In this study, voxel-based statistical analysis was successfully applied to a large dataset acquired with various PET scanners (Table 1). These results suggest that the proposed method would not be sensitive to the variability between PET scanners. As mentioned in the methods, before scanning the first subject, image resolutions of all PET scanners were harmonized by the Hoffman phantom test. This process might have effectively worked to minimize the difference between scanners. The NDB may be shareable if an appropriate reconstruction parameter is used so that the PET image resolution was 8 mm FWHM or better [25].

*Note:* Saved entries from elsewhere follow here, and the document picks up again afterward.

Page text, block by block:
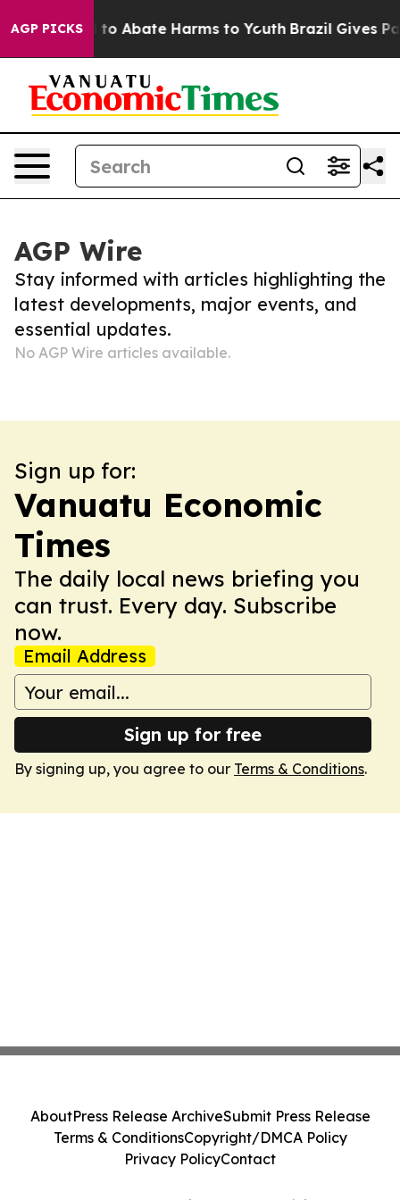
AGP PICKSFund to Abate Harms to Youth Brazil Gives
AGP Wire
Stay informed with articles highlighting the
latest developments, major events, and
essential updates.
No AGP Wire articles available.
Sign up for:
Vanuatu Economic
Times
The daily local news briefing you
can trust. Every day. Subscribe
now.
Email Address
Sign up for free
By signing up, you agree to our Terms & Conditions.
AboutPress Release ArchiveSubmit Press Release
Terms & ConditionsCopyright/DMCA Policy
Privacy PolicyContact
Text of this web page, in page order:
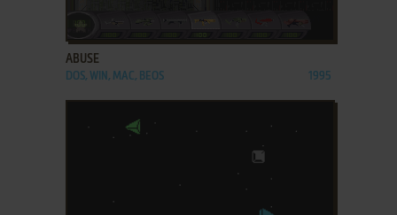
ADD TO FAVORITES
ABUSE
DOS, WIN, MAC, BEOS 1995
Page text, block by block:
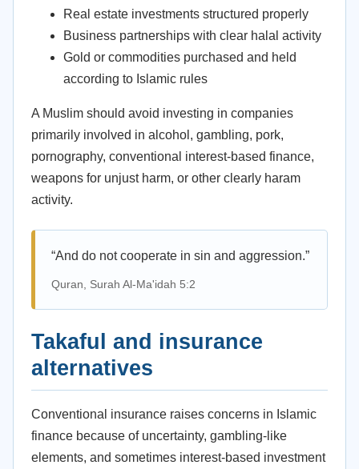
Real estate investments structured properly
Business partnerships with clear halal activity
Gold or commodities purchased and held
according to Islamic rules
A Muslim should avoid investing in companies
primarily involved in alcohol, gambling, pork,
pornography, conventional interest-based finance,
weapons for unjust harm, or other clearly haram
activity.
“And do not cooperate in sin and aggression.”
Quran, Surah Al-Ma'idah 5:2
Takaful and insurance
alternatives
Conventional insurance raises concerns in Islamic
finance because of uncertainty, gambling-like
elements, and sometimes interest-based investment
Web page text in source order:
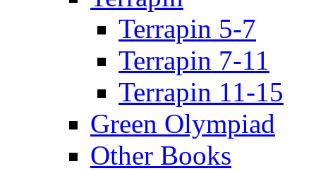
Terrapin 5-7
Terrapin 7-11
Terrapin 11-15
Green Olympiad
Other Books
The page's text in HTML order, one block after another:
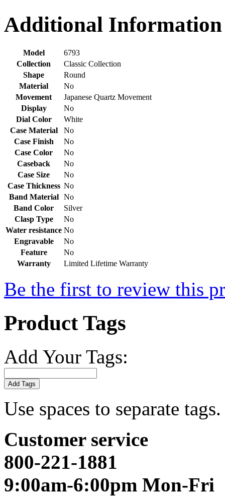
Additional Information
Model
6793
Collection
Classic Collection
Shape
Round
Material
No
Movement
Japanese Quartz Movement
Display
No
Dial Color
White
Case Material
No
Case Finish
No
Case Color
No
Caseback
No
Case Size
No
Case Thickness No
Band Material
No
Band Color
Silver
Clasp Type
No
Water resistance No
Engravable
No
Feature
No
Warranty
Limited Lifetime Warranty
Be the first to review this
Product Tags
Add Your Tags:
Add Tags
Use spaces to separate
Customer service
800-221-1881
9:00am-6:00pm Mon-Fri
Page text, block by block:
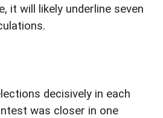
it will likely underline seven
decisively in each
was closer in one
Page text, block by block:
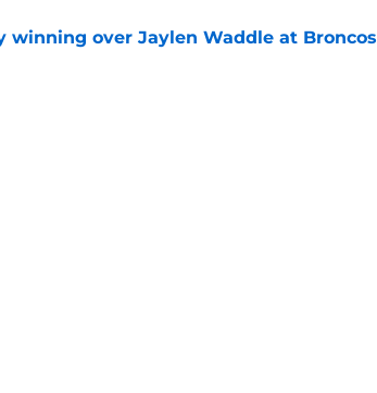
winning over Jaylen Waddle at Broncos
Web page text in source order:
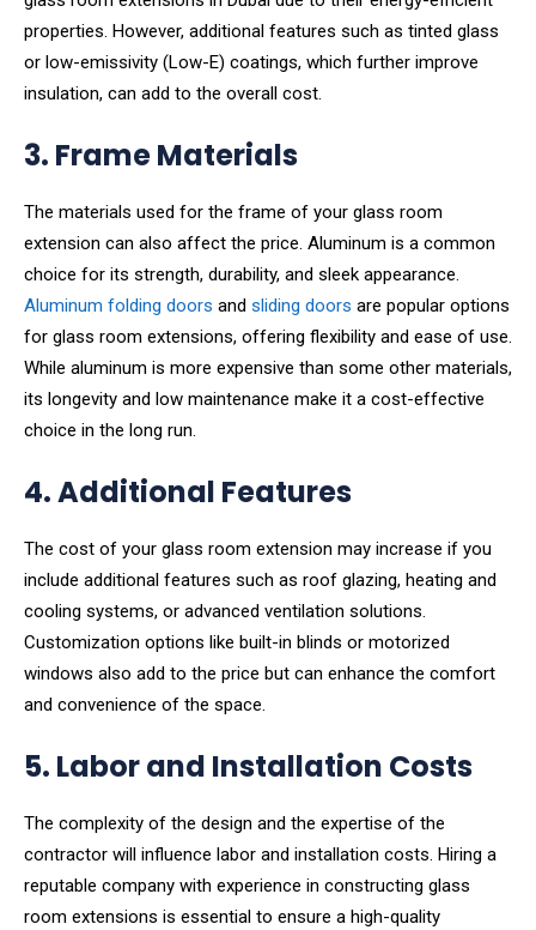
properties. However, additional features such as tinted glass
or low-emissivity (Low-E) coatings, which further improve
insulation, can add to the overall cost.
3. Frame Materials
The materials used for the frame of your glass room
extension can also affect the price. Aluminum is a common
choice for its strength, durability, and sleek appearance.
Aluminum folding doors and sliding doors are popular options
for glass room extensions, offering flexibility and ease of use.
While aluminum is more expensive than some other materials,
its longevity and low maintenance make it a cost-effective
choice in the long run.
4. Additional Features
The cost of your glass room extension may increase if you
include additional features such as roof glazing, heating and
cooling systems, or advanced ventilation solutions.
Customization options like built-in blinds or motorized
windows also add to the price but can enhance the comfort
and convenience of the space.
5. Labor and Installation Costs
The complexity of the design and the expertise of the
contractor will influence labor and installation costs. Hiring a
reputable company with experience in constructing glass
room extensions is essential to ensure a high-quality
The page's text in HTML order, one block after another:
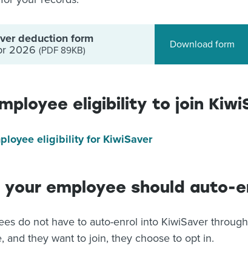
deduction form
2026 (PDF 89KB) Download form
eligibility to join
eligibility for KiwiSaver
employee should auto-
do not have to auto-enrol into KiwiSaver
and they want to join, they choose to opt in.
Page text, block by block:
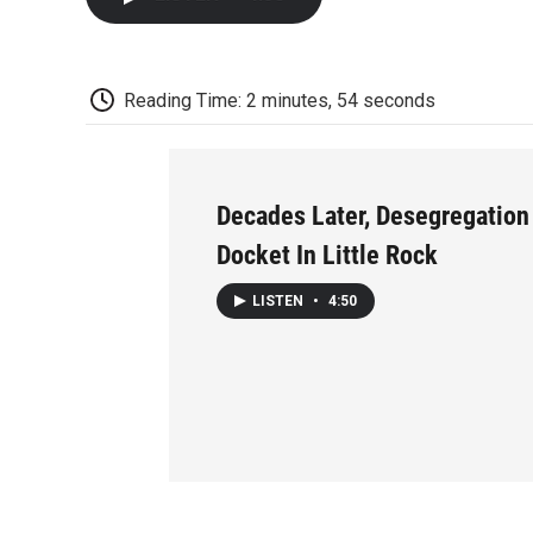
Reading Time: 2 minutes, 54 seconds
Decades Later,
Docket In Little Rock
LISTEN • 4:50
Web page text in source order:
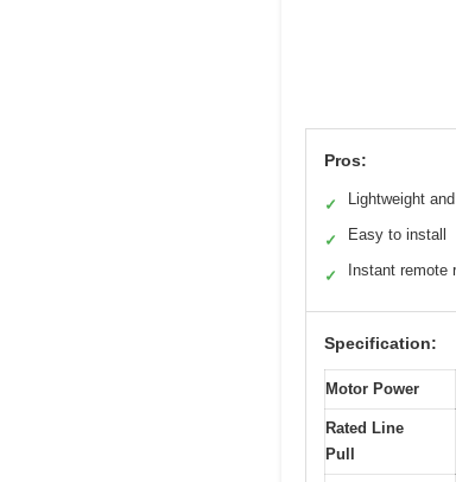
Pros:
✓ Lightweight
✓ Easy to install
✓ Instant remote
Specification:
Motor Power
Rated Line
Pull

There are some limitations to this study. Firstly, the smoothing process and the parameters in creating the Z-score map have not been optimized. While the Z-score map was processed with a Gaussian smoothing filter of 8 mm FWHM, there is room for improvement in this point. Secondly, we used the PET-based spatial normalization method and the EPP-ROI template that we had proposed [23]. However, this approach may not completely eliminate contamination from white matter. When subjects have undergone MRI scans, MR-based spatial normalization and individual neocortical ROI would be less susceptible to contamination from the white matter. The white matter contamination might also affect the quantified value of cerebellar cortex in a different way. Thirdly, the Z-sum value largely depends on the number of calculation voxels. Z-sum was calculated by summing the voxel values within the EPP-ROI that were in the standard MNI space [23]. If we use a different ROI template and/or a different standard space [30], the appropriate threshold would likely be different. Lastly, we applied the proposed analysis only for 11C-PiB PET with the cerebellar cortex as the reference region. Our approach may be applicable to other amyloid or tau tracers [33, 34] but should be performed with a tracer-specific template, reference region, and database.

Conclusions

We established voxel-based statistical analysis for amyloid PET and evaluated its feasibility using the J-ADNI datasets. The voxel-based analysis provides an objective Z-score map and a quantitative Z-sum value for each subject. These are helpful as an adjunct to visual interpretation, especially for cases with mild or limited regional Aβ accumulation. This approach could improve the Aβ detection sensitivity, reduce inter-reader variability, and allow for detailed monitoring of Aβ deposition.